Иной раз сведения военного характера распространяются самым странным образом и с той почти стихийной, труднообъяснимой быстротой. В ночь с понедельника на вторник император, едва успев прибыть в Тюильри, решил передать 1-ю дивизию 2-го корпуса под командование Эксельманса. Казалось бы, миссия этой дивизии — преследовать королевскую гвардию — могла стать известной лишь после смотра на площади Карусель, окончившегося около половины первого.

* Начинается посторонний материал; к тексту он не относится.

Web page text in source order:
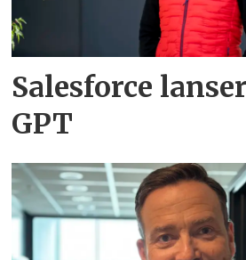
Salesforce
GPT
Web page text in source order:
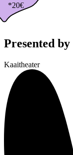
*20€
Presented by
Kaaitheater
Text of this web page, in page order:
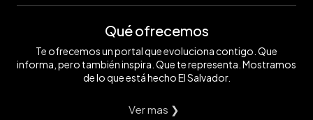
Qué ofrecemos
Te ofrecemos un portal que evoluciona contigo. Que
informa, pero también inspira. Que te representa. Mostramos
de lo que está hecho El Salvador.
Ver mas ❯
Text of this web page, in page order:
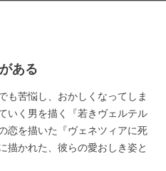
ある
も苦悩し、おかしくなってしま
く男を描く『若きヴェルテル
恋を描いた『ヴェネツィアに死
描かれた、彼らの愛おしき姿と
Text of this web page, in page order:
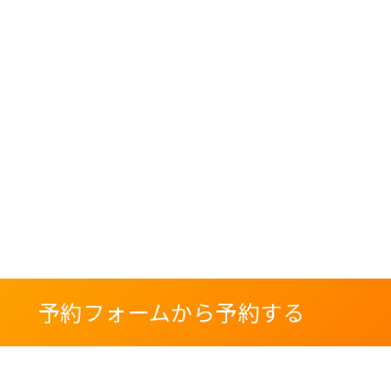
予約フォームから予約する
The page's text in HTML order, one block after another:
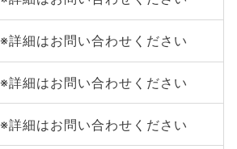
※詳細はお問い合わせください
※詳細はお問い合わせください
※詳細はお問い合わせください
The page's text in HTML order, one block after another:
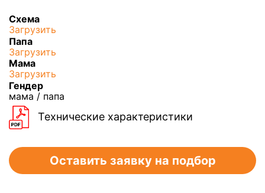
Схема
Загрузить
Папа
Загрузить
Мама
Загрузить
Гендер
мама / папа
Технические характеристики
Оставить заявку на подбор
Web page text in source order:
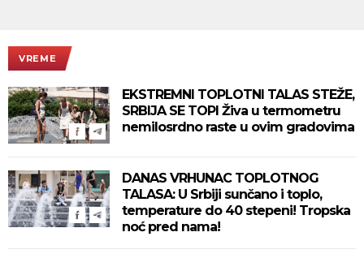
VREME
EKSTREMNI TOPLOTNI TALAS STEŽE,
SRBIJA SE TOPI Živa u termometru
nemilosrdno raste u ovim gradovima
DANAS VRHUNAC TOPLOTNOG
TALASA: U Srbiji sunčano i toplo,
temperature do 40 stepeni! Tropska
noć pred nama!
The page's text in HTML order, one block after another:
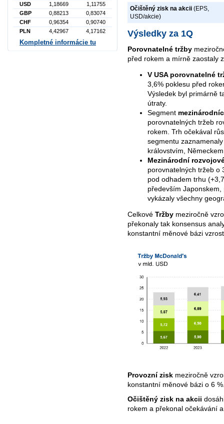
Očištěný zisk na akcii (EPS,
USD/akcie)
Výsledky za 1Q
Porovnatelné tržby
před rokem a mírně zaostaly
V USA porovnatelné
3,6% poklesu před
Výsledek byl primárně
útraty.
Segment
porovnatelných tržeb
rokem. Trh očekával
segmentu
královstvím,
Mezinárodní
porovnatelných tržeb o
pod odhadem trhu
především
vykázaly všechny
Celkové Tržby meziročně
překonaly tak konsensus
konstantní měnové bázi
Provozní zisk meziročně
konstantní měnové bázi o 6
Očištěný zisk na akcii
rokem a překonal očekávání
USD
1,18669
1,11755
GBP
0,88213
0,83074
CHF
0,96354
0,90740
PLN
4,42967 4,17162
Kompletné informácie tu
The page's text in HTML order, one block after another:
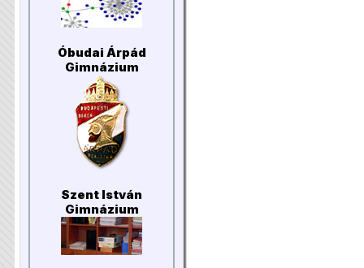
Óbudai Árpád
Gimnázium
Szent István
Gimnázium
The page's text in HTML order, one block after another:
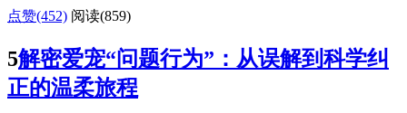
点赞(452) 阅读(859)
5解密爱宠“问题行为”：从误解到科学纠
正的温柔旅程

И тем не менее в тот же день в четыре часа пополудни новость достигла Бовэ, отделенного от Парижа расстоянием в семнадцать лье. И кто же принес эту весть? Принесли волонтеры Школы правоведения, когда они, падая от усталости после двухдневного перехода, начавшегося еще позавчера, явились на пост, где несли дежурство гвардейцы герцога Граммона с зелеными ленточками и солдаты дворцовой стражи. Трех-четырех волонтеров провели к графу де Рейзе, в том числе одного тощего верзилу, который болтал как сорока… Славные ребята! Граф осведомился, как их звать, и выслушал их рассказ со снисходительным видом: он любил при случае покровительствовать юнцам. А «молодцы ребята», сообщив о выступлении Эксельманса, проявили воистину чудесную осведомленность, ибо сами егеря в этот час еще ничего не знали о своем выступлении. Люди Симоно находились не далее Шантильи, а люди полковника Фодоа не достигли еще Бомона. Трудно сказать, сообщил ли волонтерам эту весть кто-нибудь из встречных почтальонов или парижан, удиравших из столицы в почтовых каретах, или же все измыслили под влиянием страха сами эти затравленные, измученные мальчуганы. Тем паче что имя инспектора кавалерии Эксельманса было окружено легендой, особенно после недавней истории, взбудоражившей весь Париж. Последняя версия не выдерживала критики, ибо действительно в погоню за королевской гвардией были брошены именно кавалеристы Эксельманса. Так что доля правдоподобия тут имелась. Существовало несколько таких имен, при одном упоминании которых не только эти переряженные студенты-правоведы, но почти вся масса людей бегущей армии — армии только по видимости — сразу же теряла голову; к числу таких имен принадлежали имена маршала Нея, Лабедуайера, Лефевр-Денуэтта, Эксельманса, воплощающих собой гидру мятежа.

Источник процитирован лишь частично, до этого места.